EXERCISE:
Of all the entries below, retype only the lines from the one with "August 2, 2026" through the one with "history and helping", exactly as they appear.
╭──
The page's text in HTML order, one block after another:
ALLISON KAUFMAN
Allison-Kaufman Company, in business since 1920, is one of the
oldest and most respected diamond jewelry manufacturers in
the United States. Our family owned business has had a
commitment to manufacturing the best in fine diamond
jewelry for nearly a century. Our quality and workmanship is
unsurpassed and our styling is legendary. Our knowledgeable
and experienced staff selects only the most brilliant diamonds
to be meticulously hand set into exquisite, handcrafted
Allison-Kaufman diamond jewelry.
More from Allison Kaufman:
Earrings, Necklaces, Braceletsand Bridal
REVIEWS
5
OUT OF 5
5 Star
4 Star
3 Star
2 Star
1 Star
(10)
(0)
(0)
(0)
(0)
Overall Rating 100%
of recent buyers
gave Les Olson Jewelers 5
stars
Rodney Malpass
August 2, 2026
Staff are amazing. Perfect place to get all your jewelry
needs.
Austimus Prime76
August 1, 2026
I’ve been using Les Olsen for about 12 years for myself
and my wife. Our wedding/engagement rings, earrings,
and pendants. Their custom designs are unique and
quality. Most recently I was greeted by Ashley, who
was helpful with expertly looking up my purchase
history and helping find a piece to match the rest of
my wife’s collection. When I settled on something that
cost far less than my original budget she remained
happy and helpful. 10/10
╰──
╭──
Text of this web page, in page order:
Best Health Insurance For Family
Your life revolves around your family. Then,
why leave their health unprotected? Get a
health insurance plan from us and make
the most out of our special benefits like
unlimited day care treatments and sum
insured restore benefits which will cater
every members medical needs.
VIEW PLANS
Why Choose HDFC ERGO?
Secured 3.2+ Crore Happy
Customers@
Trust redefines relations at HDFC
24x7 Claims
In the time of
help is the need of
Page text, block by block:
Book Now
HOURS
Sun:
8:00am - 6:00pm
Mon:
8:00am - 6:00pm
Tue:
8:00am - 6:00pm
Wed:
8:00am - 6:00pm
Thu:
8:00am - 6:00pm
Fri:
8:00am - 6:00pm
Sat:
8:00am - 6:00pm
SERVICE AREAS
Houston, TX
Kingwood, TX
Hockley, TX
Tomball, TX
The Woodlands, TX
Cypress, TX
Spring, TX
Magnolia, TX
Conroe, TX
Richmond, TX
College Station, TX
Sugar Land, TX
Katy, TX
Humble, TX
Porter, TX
╰──
╭──
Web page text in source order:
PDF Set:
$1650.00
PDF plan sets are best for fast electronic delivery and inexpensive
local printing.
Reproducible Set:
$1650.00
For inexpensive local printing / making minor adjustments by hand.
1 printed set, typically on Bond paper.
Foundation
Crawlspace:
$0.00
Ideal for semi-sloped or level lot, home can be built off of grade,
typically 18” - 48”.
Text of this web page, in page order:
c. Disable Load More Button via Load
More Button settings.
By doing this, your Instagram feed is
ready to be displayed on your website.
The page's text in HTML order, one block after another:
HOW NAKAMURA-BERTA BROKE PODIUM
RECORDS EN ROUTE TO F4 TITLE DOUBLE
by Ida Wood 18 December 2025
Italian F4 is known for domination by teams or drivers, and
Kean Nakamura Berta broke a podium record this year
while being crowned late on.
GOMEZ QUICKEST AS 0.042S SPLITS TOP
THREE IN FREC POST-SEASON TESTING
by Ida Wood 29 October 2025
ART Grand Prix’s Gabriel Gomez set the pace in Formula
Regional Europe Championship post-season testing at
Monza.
╰──
ANSWER BOX:
August 2, 2026
Staff are amazing. Perfect place to get all your jewelry
needs.
Austimus Prime76
August 1, 2026
I’ve been using Les Olsen for about 12 years for myself
and my wife. Our wedding/engagement rings, earrings,
and pendants. Their custom designs are unique and
quality. Most recently I was greeted by Ashley, who
was helpful with expertly looking up my purchase
history and helping find a piece to match the rest of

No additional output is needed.